13

彼女を連れて、百合と過ごした家に戻ってきていた。


「此処が、君の家だよ。君の名前は、イルカなんかじゃない。篠崎百合って言うんだ」


「私の事を知っているんですか?」


「良く知っているよ。何を見て笑うのかも、何を好きなのかも。君は、音楽が好きだったんだ」


そう言って、俺はピアノの前に座った。


俺は毎日、ピアノの手入れを欠かさなかった。そして、毎晩の様にピアノを弾いた。


「良く、聴いていて」


俺は『幸せの刻』を弾いた。


優しく流れる音楽。弾む曲調。此の曲に、俺は百合への想いを全て、ぶつけていく。


愛しさが満ちて、弾けていく。


イルカに百合が重なって見えて、切なさの底へと堕ちていく。百合はもう、死んだと言うのに、イルカに百合を感じていた。

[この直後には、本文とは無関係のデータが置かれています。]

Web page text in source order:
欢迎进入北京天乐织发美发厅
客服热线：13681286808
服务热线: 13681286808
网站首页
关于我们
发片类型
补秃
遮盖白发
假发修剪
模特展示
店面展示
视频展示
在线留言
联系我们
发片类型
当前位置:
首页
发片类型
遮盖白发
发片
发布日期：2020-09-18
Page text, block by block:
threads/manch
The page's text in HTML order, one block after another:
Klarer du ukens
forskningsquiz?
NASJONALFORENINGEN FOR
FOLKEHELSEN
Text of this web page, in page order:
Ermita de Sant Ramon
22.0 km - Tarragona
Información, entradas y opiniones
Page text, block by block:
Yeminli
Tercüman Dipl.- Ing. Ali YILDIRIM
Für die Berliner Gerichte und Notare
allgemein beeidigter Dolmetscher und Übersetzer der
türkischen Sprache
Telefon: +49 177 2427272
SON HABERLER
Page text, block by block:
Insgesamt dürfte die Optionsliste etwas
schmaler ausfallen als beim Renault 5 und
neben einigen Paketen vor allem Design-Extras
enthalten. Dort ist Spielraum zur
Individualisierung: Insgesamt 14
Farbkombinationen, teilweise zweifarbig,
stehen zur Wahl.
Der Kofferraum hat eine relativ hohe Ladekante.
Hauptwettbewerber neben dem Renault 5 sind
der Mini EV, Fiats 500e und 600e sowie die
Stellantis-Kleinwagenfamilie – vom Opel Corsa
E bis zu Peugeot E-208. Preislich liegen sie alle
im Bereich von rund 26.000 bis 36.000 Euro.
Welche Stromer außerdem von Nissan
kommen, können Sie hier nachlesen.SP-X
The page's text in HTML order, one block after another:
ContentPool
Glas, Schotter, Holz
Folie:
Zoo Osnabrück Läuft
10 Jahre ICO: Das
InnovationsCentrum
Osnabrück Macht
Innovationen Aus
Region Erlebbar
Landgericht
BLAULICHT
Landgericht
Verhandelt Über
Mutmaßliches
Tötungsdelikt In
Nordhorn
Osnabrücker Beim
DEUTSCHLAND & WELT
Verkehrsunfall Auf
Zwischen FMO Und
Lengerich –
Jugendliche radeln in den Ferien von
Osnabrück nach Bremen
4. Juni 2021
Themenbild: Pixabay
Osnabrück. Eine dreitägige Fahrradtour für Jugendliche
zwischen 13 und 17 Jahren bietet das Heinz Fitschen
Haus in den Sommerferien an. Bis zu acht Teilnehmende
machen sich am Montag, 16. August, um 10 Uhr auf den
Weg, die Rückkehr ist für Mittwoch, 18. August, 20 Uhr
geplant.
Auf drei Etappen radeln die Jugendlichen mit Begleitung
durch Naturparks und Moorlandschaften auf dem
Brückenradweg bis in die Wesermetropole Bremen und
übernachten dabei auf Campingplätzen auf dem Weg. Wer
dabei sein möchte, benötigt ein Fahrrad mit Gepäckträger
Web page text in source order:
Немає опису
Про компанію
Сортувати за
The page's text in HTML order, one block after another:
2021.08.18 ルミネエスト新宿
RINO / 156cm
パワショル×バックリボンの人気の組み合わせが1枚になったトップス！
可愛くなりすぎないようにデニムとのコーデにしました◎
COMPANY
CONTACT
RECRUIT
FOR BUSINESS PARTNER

愛しさが複雑に絡み合って、音楽と心が乱れていく。だけど、俺は懸命にピアノを弾いていた。イルカは黙って俺を見て、音楽を聴いていた。


次第にリズムは激しくなり、何故だか悲しみが加速していった。


イルカの目から、涙が零れていた。


だけど、其の涙が妙に温かいのだ。


俺は堪え切れなくて、泣いた。


音楽は途切れ、涙だけが止まらずに流れた。愛しさと悲しみが溢れていた。


俺達は訳も解らずに、泣き続けた。


暫くして涙が収まると、イルカが口を開いた。


「貴方と居ると、何故だか心が温かくなる。私の中の百合さんの声が、私には聞こえるんです。私は誠慈を愛している。だから、此れ以上、悲しまないで」


そう言って優しく笑う。イルカの微笑みと、初めて逢った時の百合の微笑みが重なって、気が付けば俺はイルカを抱き締めていた。


「絶対に記憶を取り戻そうな」


「うん」


イルカから、百合の匂いが溢れ出していた。懐かしい匂いだった。本当に――本当に、愛しい匂いだった。